= Taketo Gohara =

Record producer, composer and sound designer of Japanese origin

Taketo Gohara is a record producer, composer and sound designer who has collaborated with numerous Italian artists and composers such as Vinicio Capossela, Brunori Sas, Elisa, Francesco Motta, Biagio Antonacci, Dardust, Remo Anzovino, Mauro Pagani, Vasco Brondi, Banda Osiris, Francesco Cerasi and Cesare Picco along with rock artists - Edda, Pier Paolo Capovilla, Lombroso, Marta Sui Tubi, Ministri, Mokadelic, Negramaro, Verdena, etc.

As a composer he has created various music for art installations for example he made for the inauguration of Miart 2022 in collaboration with the painter Eugenio Tibaldi "Marginal Carillon" strongly desired by the art curator Irina Zucca.

He composes music for ballets, collaborating among others with Stefania Ballone, dancer and choreographer of the Scala in Milan.

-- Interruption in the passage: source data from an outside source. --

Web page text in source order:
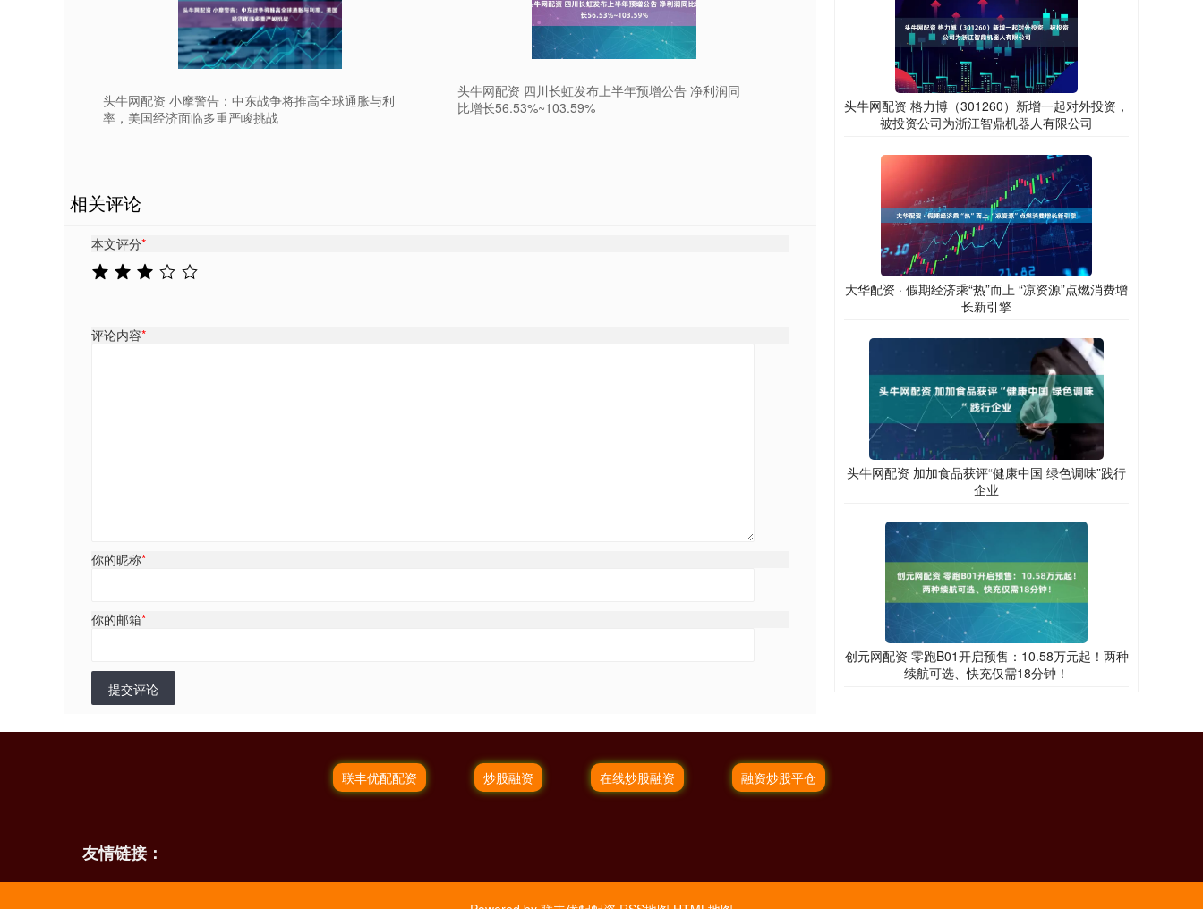
头牛网配资 小摩警告：中东战争将推高全球通胀与利
率，美国经济面临多重严峻挑战
头牛网配资 四川长虹发布上半年预增公告 净利润同
比增长56.53%~103.59%
相关评论
本文评分*
评论内容*
你的昵称*
你的邮箱*
提交评论
头牛网配资 格力博（301260）新增一起对外投资，
被投资公司为浙江智鼎机器人有限公司
大华配资 · 假期经济乘“热”而上 “凉资源”点燃消费增
长新引擎
头牛网配资 加加食品获评“健康中国 绿色调味”践行
企业
创元网配资 零跑B01开启预售：10.58万元起！两种
续航可选、快充仅需18分钟！
联丰优配配资 炒股融资 在线炒股融资 融资炒股平仓
友情链接：
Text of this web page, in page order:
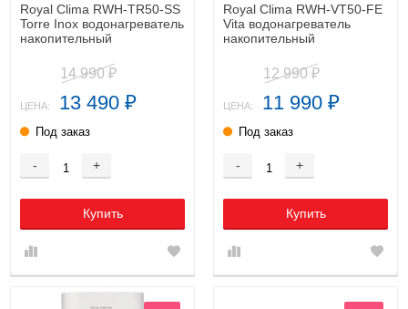
Royal Clima RWH-TR50-SS
Torre Inox водонагреватель
накопительный
14 990 ₽
ЦЕНА: 13 490 ₽
Под заказ
- +
Купить
Royal Clima RWH-VT50-FE
Vita водонагреватель
накопительный
12 990 ₽
ЦЕНА: 11 990 ₽
Под заказ
- +
Купить
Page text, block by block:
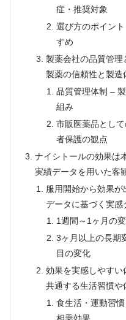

He is also active in the advertising field.

In the film industry he specializes as a sound designer and has more than 30 films to his credit as a soundtrack mixer in Surround

In an ambient and contemporary music setting, he has performed live with D. Rad (producer of Almamegretta) and Cesare Picco in various contemporary music and art festivals.

He teaches Sound Design on a permanent basis at the European Institute of Design and at the Centro Professione Musica in Milan[1] as well as holding various Master Classes on the world of sound in academic and working contexts.